The President’s Weekly Address post is also an Open News Thread. Feel free to share other news stories in the comments.

 

From the White HouseWeekly Address

In this week’s address, the Vice President discusses our continued economic recovery, with 10 million private sector jobs created over 54 straight months of job creation. Yet even with this good news, too many Americans are still not seeing the effects of our recovery.

As the Vice President explains, there’s more that can be done to continue to bolster our economy and ensure that middle class families benefit from the growth they helped create, including closing tax loopholes, expanding education opportunities, and raising the minimum wage.

Transcript: Weekly Address: Time to Give the Middle Class a Chance

Ladies and gentlemen, this is Joe Biden, I’m filling in for President Obama, while he addresses the NATO summit in Wales.

When the President and I took office in January of 2009, this nation was in the midst of the greatest economic crisis since the great depression. Our economy had plummeted at a rate of 8% in a single quarter – part of the fastest economic decline any time in the last half century. Millions of families were falling underwater on their homes and threatened with foreclosure. The iconic American automobile industry was under siege.
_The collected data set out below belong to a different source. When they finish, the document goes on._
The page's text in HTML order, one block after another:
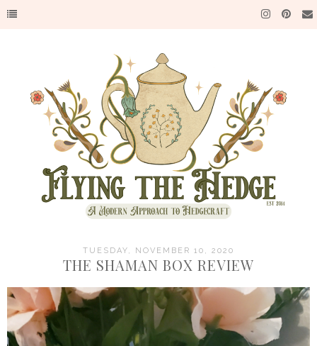
TUESDAY, NOVEMBER 10, 2020
THE SHAMAN BOX REVIEW
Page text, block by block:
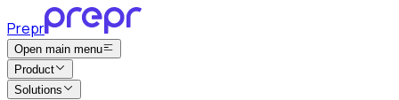
Prepr
Open main menu
Product
Solutions
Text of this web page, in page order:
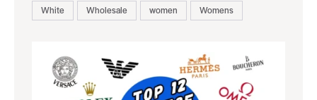
White
Wholesale women Womens
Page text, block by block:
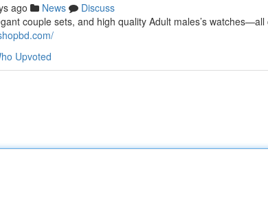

But yesterday’s jobs report was another reminder of how far we’ve come. We’ve had 54 straight months of job creation. And that’s the longest streak of uninterrupted job growth in the United States’ history.

We’ve gone from losing 9 million jobs during the financial crisis to creating 10 million jobs. We’ve reduced the unemployment rate from 10% in October of 2009 to 6.1% today. And for the first time since the 1990s, American manufacturing is steadily adding jobs – over 700,000 since 2010. And surveys of both American and foreign business leaders confirm that America once again is viewed as the best place in the world to build and invest.
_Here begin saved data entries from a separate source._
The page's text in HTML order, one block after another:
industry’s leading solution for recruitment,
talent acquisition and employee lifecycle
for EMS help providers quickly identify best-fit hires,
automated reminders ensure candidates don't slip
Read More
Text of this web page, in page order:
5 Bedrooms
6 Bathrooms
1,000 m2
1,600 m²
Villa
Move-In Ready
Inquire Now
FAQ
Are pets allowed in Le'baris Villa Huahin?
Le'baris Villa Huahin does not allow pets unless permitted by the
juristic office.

That’s all good news. But an awful lot of middle class Americans are still not feeling the effects of this recovery. Since the year 2000, Gross Domestic Product – our GDP – has risen by 25%. And productivity in America is up by 30%. But middle class wages during that same time period have gone up by only fourteen cents.

Folks, it’s long past time to cut the middle class back into the deal, so they can benefit from the economic growth they helped create. Folks, there used to be a bargain in this country supported by Democrats and Republicans, business and labor. The bargain was simple. If an employee contributed to the growth and profitability of the company, they got to share in the profits and the benefits as well. That’s what built the middle class. It’s time to restore the bargain, to deal the middle class back in. Because, folks, when the middle class does well, everybody does well – the wealthy get wealthier and the poor have a way up.
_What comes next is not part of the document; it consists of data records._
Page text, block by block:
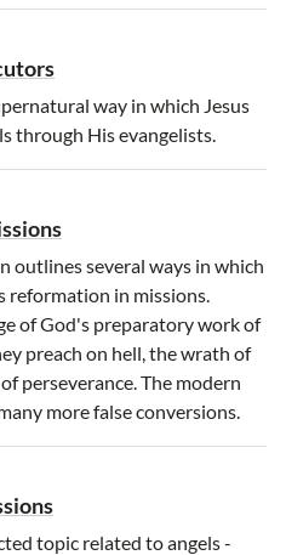
way in which Jesus
through His evangelists.
outlines several ways in which
reformation in missions.
of God's preparatory work of
preach on hell, the wrath of
perseverance. The modern
more false conversions.
topic related to angels -
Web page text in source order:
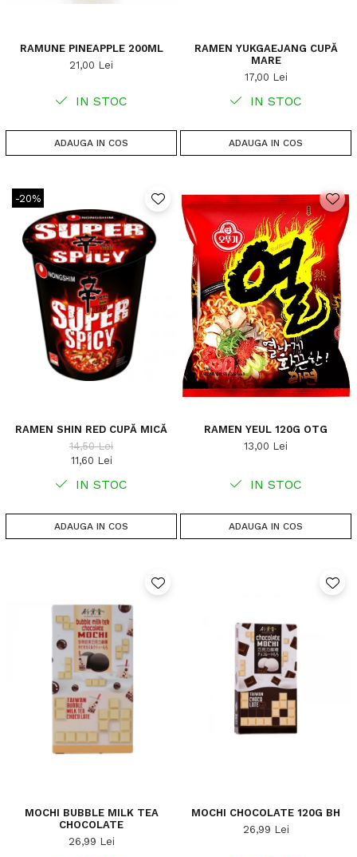
RAMUNE PINEAPPLE 200ML
21,00 Lei
IN STOC
ADAUGA IN COS
RAMEN YUKGAEJANG CUPĂ
MARE
17,00 Lei
IN STOC
ADAUGA IN COS
-20%
RAMEN SHIN RED CUPĂ MICĂ
14,50 Lei
11,60 Lei
IN STOC
ADAUGA IN COS
RAMEN YEUL 120G OTG
13,00 Lei
IN STOC
ADAUGA IN COS
MOCHI BUBBLE MILK TEA
CHOCOLATE
26,99 Lei
MOCHI CHOCOLATE 120G BH
26,99 Lei

You know, the middle class is not a number. It’s a value set. It means being able to own your home; raise your children in a safe neighborhood; send them to a good school where if they do well they can qualify to go to college and if they get accepted you’d be able to find a way to be able to send them to college. And in the meantime, if your parents need help, being able to take care of them, and hope to put aside enough money so that your children will not have to take care of you.

That’s the American dream. That’s what this country was built on. And that’s what we’re determined to restore.

In order to do that, it’s time to have a fair tax structure, one that values paychecks as much as unearned income and inherited wealth, to take some of the burden off of the middle class. It’s time to close tax loopholes so we can reduce the deficit, and invest in rebuilding America – our bridges, our ports, our highways, rails, providing good jobs.

With corporate profits at near record highs, we should encourage corporations to invest more in research and development and the salaries of their employees. It’s time for us to invest in educational opportunity to guarantee that we have the most highly skilled workforce in the world, for 6 out of every 10 jobs in the near term is going to require some education beyond high school. Folks, it’s long past due to increase the minimum wage that will lift millions of hardworking families out of poverty and in the process produce a ripple effect that boosts wages for the middle class and spurs economic growth for the United States of America. Economists acknowledge that if we do these and other things, wages will go up and we’ll increase the Gross Domestic Product of the United States.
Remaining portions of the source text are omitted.